The result is a blind spot around cross-system failure. Teams can see pieces of the event but miss the overall pattern. That makes it harder to answer a critical operational question quickly: what breaks if this goes down? Without that understanding, decision makers struggle to prioritize fixes, escalations, and investments.
The Trade-Offs: Visibility, Privacy, and Noise
The episode does not argue for collecting everything and showing it to everyone. Instead, it presents a disciplined approach to balancing visibility with privacy and operational usefulness.
The starting point is intent. Teams should ask who needs a given data stream and why. For example, tenant access logs may be necessary for incident response, but they may not belong in day-to-day analytics dashboards. That distinction matters because it shapes access controls and anonymization decisions.

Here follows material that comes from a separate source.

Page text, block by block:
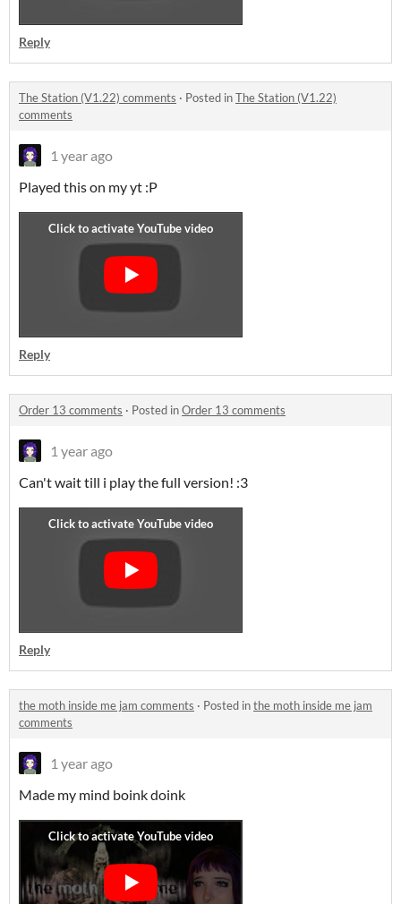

The conversation also emphasizes signal value and latency. Not every feed needs the same timing. An HVAC temperature update every 15 minutes may be acceptable for comfort trends, but it will not help much during a fast-moving electrical event. Power quality and UPS alarms, by contrast, need near real-time visibility.
Finally, the episode addresses alert fatigue directly. More data does not automatically lead to better decisions. Aggregation, thresholding, and defined escalation policies are necessary to reduce noise and keep the important signals visible.

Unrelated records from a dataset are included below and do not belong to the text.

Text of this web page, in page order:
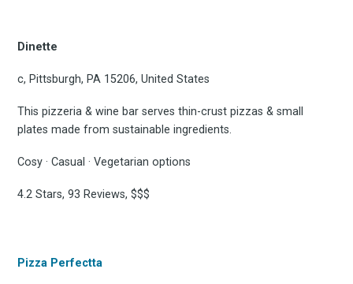
Dinette
c, Pittsburgh, PA 15206, United States
This pizzeria & wine bar serves thin-crust pizzas & small
plates made from sustainable ingredients.
Cosy · Casual · Vegetarian options
4.2 Stars, 93 Reviews, $$$
Pizza Perfectta

A Success Story: Correlation That Prevented a Bigger Outage
One of the strongest moments in the episode is a practical success story from a mixed-use campus. In that pilot, the team centralized UPS telemetry, remote breaker status, and elevator fault codes into a lightweight analytics dashboard. During one overnight event, the UPS reported rising internal temperature while breaker trips began on a secondary feeder. Because the dashboard correlated those timestamps, it triggered an on-call escalation quickly enough for the crew to respond.
The team replaced a failing converter before the issue became a full floor outage. Tenants barely noticed. The operational value was clear: faster response, fewer visible disruptions, and reduced reputational risk. The example reinforces an important point for leadership teams. Telemetry projects do not need to begin as massive enterprise integrations. A focused pilot around a high-value use case can produce measurable results.
A Failure Story: Separate Ownership, Shared Consequences
The cautionary example is just as instructive. In another tower, access control, HVAC, and the building management system were all owned and monitored separately. A chilled water pump tripped, HVAC alarms fired, tenants began reporting comfort issues, and security noticed badge anomalies as people changed circulation patterns and moved from elevators to stairs.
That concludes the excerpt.